• [Task details]: Write the records out again exactly, leaving no images in.

(Stored dataset items)
──────────
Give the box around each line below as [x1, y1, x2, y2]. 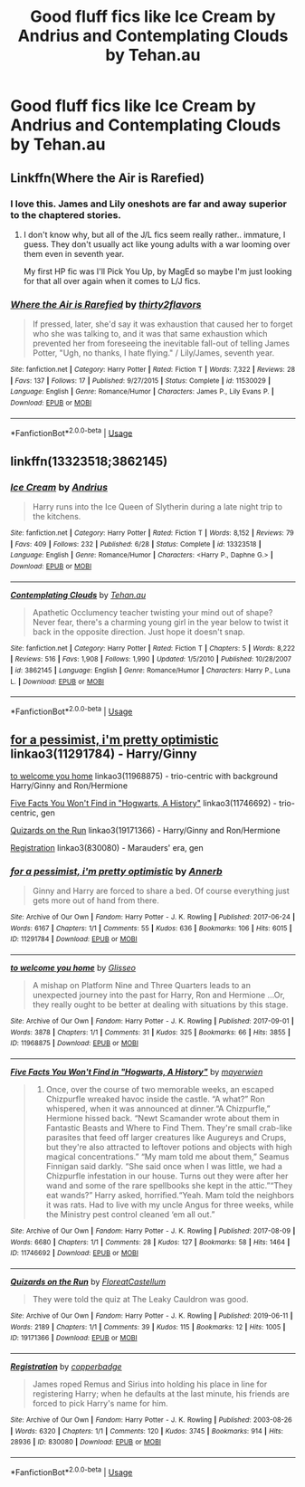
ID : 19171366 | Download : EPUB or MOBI [10, 1333, 138, 1343]
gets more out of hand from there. [32, 895, 159, 906]
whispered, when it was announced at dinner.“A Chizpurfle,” [45, 1103, 271, 1114]
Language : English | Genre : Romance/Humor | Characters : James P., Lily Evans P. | [10, 387, 274, 396]
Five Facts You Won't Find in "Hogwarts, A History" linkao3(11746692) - [10, 797, 277, 808]
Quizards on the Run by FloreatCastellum [10, 1276, 167, 1287]
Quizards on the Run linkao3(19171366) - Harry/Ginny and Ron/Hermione [10, 825, 281, 835]
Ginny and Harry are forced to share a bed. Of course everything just [32, 885, 291, 897]
──────────
• [Answer to the problem]:
Give the box around each line below as [x1, y1, x2, y2]. 
ID : 19171366 | Download : EPUB or MOBI [10, 1333, 138, 1343]
gets more out of hand from there. [32, 895, 159, 906]
whispered, when it was announced at dinner.“A Chizpurfle,” [45, 1103, 271, 1114]
Language : English | Genre : Romance/Humor | Characters : James P., Lily Evans P. | [10, 387, 274, 396]
Five Facts You Won't Find in "Hogwarts, A History" linkao3(11746692) - [10, 797, 277, 808]
Quizards on the Run by FloreatCastellum [10, 1276, 167, 1287]
Quizards on the Run linkao3(19171366) - Harry/Ginny and Ron/Hermione [10, 825, 281, 835]
Ginny and Harry are forced to share a bed. Of course everything just [32, 885, 291, 897]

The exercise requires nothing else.